Schema.Parser parser = new Schema.Parser();
Schema schema = parser.parse(schemaString);

🔹 The Avro library’s Schema.Parser reads the JSON string and turns it into a Schema object. 🔹 This object describes the structure of each message we’ll send.


🏗️ Produce messages in a loop🔗

for (int nCustomers = 0; nCustomers < customers; nCustomers++) {
    String name = "exampleCustomer" + nCustomers;
    String email = "example" + nCustomers + "@example.com";

🔹 Generates sample data for multiple customers. Each message will have a unique name and email.


🧩 Create a GenericRecord (Avro record instance)🔗

GenericRecord customer = new GenericData.Record(schema);
customer.put("id", nCustomers);
customer.put("name", name);
customer.put("email", email);

🔹 GenericData.Record(schema) creates a new Avro record using the parsed schema. 🔹 Each field’s value is added with put(fieldName, value).

This is how you create an Avro object without generating a Java class.


📨 Create and send the Kafka message🔗

ProducerRecord<String, GenericRecord> data =
    new ProducerRecord<>("customerContacts", name, customer);
producer.send(data);

🔹 ProducerRecord defines the Kafka message:

  • Topic: customerContacts
  • Key: the customer’s name (used for partitioning)
  • Value: the Avro GenericRecord

🔹 producer.send(data) asynchronously sends it to Kafka. The serializer:

  1. Registers or retrieves the Avro schema from the Schema Registry.
  2. Encodes the record into binary Avro format.
  3. Sends the data to Kafka brokers.

⚙️ 3️⃣ What’s the Key Difference vs. Previous Example🔗

Concept Previous Example (Customer class) This Example (GenericRecord)
Schema Handling Schema compiled ahead of time (code generation) Schema defined at runtime (JSON string)
Object Type SpecificRecord (Customer.java) GenericRecord
Code Generation Required (via avro-tools or Maven plugin) Not required
Flexibility Fixed schema, better performance Dynamic schema, more flexible
Serializer Used KafkaAvroSerializer KafkaAvroSerializer (same)

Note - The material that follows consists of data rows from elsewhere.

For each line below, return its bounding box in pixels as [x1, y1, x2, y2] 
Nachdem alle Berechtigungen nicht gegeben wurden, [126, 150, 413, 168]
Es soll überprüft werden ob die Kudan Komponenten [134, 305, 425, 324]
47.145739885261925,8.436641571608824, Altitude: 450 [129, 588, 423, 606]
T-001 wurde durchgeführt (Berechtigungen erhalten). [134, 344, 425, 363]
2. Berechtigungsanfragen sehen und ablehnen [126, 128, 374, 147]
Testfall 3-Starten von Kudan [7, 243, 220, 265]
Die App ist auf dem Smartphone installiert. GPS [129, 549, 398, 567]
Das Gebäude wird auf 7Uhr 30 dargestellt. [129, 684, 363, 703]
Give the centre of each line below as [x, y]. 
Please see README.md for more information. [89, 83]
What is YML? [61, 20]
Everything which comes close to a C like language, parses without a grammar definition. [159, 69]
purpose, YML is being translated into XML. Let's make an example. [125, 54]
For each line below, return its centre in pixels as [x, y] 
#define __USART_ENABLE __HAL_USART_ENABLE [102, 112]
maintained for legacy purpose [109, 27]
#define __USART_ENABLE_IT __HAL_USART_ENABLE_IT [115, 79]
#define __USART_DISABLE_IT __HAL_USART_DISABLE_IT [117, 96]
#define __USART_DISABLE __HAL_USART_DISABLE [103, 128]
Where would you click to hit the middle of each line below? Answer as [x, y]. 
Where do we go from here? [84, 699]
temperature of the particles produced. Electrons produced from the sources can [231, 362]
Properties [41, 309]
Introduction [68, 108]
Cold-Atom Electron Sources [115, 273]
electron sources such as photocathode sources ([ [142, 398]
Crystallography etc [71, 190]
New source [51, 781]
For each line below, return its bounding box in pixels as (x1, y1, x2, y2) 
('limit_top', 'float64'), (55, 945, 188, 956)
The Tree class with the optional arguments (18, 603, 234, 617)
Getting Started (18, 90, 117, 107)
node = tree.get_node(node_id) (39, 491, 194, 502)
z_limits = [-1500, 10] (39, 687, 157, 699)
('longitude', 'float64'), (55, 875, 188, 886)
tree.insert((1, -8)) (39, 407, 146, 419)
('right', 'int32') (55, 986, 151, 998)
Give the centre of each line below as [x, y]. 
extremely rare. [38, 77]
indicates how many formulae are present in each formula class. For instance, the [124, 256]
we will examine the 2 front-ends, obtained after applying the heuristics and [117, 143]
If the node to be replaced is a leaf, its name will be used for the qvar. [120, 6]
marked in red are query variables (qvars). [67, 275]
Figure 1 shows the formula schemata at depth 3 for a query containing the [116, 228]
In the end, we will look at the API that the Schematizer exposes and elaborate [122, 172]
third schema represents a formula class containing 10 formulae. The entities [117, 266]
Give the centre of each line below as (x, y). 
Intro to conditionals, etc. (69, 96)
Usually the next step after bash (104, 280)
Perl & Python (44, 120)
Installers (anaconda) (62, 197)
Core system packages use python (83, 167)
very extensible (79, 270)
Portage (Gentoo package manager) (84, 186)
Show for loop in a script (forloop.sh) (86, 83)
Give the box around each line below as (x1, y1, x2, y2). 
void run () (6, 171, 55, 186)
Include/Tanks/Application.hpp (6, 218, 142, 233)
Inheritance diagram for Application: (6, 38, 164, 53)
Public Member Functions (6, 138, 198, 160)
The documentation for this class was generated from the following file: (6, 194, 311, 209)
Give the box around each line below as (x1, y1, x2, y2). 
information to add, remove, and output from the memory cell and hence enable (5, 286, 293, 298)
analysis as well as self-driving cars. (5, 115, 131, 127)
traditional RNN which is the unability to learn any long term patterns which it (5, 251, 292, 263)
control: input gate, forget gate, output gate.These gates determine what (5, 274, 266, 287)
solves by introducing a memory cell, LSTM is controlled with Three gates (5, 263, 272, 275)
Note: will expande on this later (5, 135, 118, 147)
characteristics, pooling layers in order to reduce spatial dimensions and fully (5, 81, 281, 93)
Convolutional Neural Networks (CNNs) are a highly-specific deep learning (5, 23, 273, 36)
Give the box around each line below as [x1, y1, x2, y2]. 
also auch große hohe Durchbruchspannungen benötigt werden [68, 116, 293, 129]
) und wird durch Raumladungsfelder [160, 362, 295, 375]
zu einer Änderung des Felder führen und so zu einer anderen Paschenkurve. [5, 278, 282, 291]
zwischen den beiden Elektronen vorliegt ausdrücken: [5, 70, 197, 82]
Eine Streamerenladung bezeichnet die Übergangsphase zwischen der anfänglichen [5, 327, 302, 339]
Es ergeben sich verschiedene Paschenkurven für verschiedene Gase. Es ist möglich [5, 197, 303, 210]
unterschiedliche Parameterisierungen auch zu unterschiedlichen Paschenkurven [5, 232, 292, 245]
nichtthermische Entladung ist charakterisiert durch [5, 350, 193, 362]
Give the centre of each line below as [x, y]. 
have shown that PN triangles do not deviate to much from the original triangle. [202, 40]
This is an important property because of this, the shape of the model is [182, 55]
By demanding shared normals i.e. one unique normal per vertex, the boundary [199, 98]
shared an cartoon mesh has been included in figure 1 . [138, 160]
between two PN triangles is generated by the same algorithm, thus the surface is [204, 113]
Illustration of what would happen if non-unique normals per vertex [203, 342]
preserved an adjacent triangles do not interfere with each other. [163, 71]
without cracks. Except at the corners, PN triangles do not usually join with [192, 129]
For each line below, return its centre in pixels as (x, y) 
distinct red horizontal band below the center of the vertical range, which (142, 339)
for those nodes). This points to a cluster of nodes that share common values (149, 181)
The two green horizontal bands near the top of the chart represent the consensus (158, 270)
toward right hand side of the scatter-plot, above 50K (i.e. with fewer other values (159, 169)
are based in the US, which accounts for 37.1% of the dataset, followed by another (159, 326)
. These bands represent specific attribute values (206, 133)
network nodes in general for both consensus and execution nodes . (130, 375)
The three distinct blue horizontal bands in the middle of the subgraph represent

So both use the same serializer and Schema Registry, but one uses generated Avro classes, while this one uses runtime schema parsing with GenericRecord.


🧩 4️⃣ Summary of What Happens Internally🔗

  1. Schema is parsed from JSON → Avro Schema object.
  2. GenericRecord is created based on that schema and filled with values.
  3. KafkaAvroSerializer:

  4. Registers the schema in Schema Registry (if new).

  5. Gets a schema ID.
  6. Serializes the record as [Magic Byte][Schema ID][Binary Avro Data].
  7. Kafka producer sends the message to the customerContacts topic.

Consumers with access to the same Schema Registry can then deserialize this data automatically back into Avro or POJO form.


🧠 In Short🔗

This code shows how to produce Avro messages to Kafka without generating Java classes. It defines an Avro schema at runtime, creates GenericRecord objects that follow it, and sends them through Kafka using the Confluent Avro serializer and Schema Registry.